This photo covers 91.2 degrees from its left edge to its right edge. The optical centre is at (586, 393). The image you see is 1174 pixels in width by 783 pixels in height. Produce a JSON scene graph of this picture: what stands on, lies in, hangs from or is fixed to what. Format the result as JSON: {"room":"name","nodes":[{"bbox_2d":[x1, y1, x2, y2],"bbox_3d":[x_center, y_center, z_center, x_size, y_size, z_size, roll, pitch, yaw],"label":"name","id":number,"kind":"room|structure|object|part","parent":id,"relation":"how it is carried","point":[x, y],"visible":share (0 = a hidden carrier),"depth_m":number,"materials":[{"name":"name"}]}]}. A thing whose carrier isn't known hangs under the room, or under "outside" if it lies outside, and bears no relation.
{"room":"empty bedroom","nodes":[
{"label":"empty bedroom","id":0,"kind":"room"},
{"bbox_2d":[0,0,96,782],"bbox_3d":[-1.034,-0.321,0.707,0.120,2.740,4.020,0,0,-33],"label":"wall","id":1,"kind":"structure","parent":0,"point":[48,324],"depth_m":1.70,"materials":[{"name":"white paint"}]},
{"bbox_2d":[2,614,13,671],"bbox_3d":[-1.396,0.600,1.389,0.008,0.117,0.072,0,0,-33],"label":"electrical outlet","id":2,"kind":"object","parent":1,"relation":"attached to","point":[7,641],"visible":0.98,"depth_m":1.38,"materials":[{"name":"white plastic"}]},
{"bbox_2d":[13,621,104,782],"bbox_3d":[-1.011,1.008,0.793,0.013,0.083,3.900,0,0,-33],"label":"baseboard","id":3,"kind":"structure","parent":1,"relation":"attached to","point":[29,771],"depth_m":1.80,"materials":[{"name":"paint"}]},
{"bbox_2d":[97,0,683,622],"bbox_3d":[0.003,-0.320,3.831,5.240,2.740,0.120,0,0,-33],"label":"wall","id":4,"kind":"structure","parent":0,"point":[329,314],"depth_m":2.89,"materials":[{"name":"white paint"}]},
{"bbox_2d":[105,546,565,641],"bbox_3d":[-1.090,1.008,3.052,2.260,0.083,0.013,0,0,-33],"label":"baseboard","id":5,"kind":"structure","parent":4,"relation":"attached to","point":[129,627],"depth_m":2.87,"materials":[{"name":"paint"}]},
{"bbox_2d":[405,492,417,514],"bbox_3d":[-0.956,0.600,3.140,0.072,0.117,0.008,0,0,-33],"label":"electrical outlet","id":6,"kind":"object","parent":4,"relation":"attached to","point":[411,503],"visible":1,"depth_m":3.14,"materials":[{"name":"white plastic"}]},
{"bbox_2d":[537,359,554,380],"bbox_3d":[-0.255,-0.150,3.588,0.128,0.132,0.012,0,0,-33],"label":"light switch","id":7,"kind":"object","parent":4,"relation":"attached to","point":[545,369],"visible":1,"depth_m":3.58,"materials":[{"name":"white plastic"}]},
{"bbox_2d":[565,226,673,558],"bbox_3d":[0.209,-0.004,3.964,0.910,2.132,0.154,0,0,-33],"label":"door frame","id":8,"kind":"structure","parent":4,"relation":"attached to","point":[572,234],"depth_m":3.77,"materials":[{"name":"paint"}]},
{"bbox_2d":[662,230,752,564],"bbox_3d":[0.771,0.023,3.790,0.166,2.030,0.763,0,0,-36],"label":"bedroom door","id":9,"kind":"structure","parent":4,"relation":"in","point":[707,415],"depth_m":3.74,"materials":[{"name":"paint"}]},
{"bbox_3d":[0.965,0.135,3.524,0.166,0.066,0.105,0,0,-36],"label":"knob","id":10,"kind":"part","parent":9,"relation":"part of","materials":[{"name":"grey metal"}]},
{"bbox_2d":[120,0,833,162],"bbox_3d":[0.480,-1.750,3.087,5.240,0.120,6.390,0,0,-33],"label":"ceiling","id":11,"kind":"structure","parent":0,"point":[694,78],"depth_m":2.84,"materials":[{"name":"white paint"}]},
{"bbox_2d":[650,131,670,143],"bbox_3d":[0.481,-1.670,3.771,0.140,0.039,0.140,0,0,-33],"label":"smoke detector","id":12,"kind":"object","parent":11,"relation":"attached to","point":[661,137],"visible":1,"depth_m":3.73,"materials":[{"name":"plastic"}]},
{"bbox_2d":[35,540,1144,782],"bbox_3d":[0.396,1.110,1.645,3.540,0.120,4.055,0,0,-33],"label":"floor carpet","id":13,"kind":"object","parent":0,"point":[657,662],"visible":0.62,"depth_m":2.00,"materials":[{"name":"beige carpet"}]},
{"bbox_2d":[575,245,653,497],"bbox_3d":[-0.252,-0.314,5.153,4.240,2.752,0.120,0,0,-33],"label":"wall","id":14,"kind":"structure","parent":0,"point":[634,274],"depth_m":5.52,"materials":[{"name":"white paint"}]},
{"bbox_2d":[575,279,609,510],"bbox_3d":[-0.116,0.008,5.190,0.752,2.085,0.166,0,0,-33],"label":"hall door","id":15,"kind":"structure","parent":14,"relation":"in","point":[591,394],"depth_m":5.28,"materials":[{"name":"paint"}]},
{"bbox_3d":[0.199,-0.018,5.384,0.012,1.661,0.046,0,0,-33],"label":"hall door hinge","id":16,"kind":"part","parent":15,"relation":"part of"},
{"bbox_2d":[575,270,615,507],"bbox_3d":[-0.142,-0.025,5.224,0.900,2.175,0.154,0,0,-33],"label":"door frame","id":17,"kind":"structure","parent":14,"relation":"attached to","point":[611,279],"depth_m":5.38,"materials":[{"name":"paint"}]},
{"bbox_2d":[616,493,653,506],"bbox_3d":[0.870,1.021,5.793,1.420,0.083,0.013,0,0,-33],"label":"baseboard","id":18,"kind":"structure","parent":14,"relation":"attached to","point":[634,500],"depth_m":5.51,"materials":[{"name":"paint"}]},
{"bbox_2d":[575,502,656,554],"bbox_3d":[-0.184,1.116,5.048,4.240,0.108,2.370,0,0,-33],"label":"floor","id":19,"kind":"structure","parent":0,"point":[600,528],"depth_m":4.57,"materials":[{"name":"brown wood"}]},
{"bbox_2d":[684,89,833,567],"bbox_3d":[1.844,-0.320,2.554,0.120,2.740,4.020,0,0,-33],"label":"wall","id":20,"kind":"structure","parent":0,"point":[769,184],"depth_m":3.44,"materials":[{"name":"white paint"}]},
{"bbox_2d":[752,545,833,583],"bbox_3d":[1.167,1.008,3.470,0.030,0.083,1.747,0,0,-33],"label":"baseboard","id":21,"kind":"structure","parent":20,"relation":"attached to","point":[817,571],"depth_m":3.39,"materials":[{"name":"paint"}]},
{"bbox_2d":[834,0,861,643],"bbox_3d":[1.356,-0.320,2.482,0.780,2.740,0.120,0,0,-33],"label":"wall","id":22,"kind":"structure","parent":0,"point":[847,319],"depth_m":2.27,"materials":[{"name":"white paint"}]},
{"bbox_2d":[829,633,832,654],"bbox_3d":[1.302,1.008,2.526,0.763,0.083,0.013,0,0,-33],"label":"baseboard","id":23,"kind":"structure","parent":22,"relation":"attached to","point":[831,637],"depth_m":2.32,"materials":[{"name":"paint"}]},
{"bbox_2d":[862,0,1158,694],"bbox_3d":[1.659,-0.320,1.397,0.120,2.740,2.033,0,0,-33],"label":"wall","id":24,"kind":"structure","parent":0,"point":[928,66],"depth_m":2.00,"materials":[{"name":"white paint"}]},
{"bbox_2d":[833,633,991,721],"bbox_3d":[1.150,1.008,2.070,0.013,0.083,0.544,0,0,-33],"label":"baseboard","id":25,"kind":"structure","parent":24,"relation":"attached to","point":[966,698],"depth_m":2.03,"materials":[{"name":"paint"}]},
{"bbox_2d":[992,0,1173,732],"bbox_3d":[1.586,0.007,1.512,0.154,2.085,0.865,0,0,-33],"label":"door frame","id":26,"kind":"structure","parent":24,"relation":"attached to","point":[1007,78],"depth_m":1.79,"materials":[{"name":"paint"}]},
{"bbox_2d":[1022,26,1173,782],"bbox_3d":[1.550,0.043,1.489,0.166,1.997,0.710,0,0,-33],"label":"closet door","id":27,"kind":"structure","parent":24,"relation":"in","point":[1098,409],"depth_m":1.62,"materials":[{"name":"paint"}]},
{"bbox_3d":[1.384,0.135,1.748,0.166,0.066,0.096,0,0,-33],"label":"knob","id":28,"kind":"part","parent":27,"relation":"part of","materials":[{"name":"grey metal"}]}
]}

* * * *

■ Assignment
Go through the records above, find each line with the string "bedroom", and copy it.

■ Output for this exercise
{"room":"empty bedroom","nodes":[
{"label":"empty bedroom","id":0,"kind":"room"},
{"bbox_2d":[662,230,752,564],"bbox_3d":[0.771,0.023,3.790,0.166,2.030,0.763,0,0,-36],"label":"bedroom door","id":9,"kind":"structure","parent":4,"relation":"in","point":[707,415],"depth_m":3.74,"materials":[{"name":"paint"}]},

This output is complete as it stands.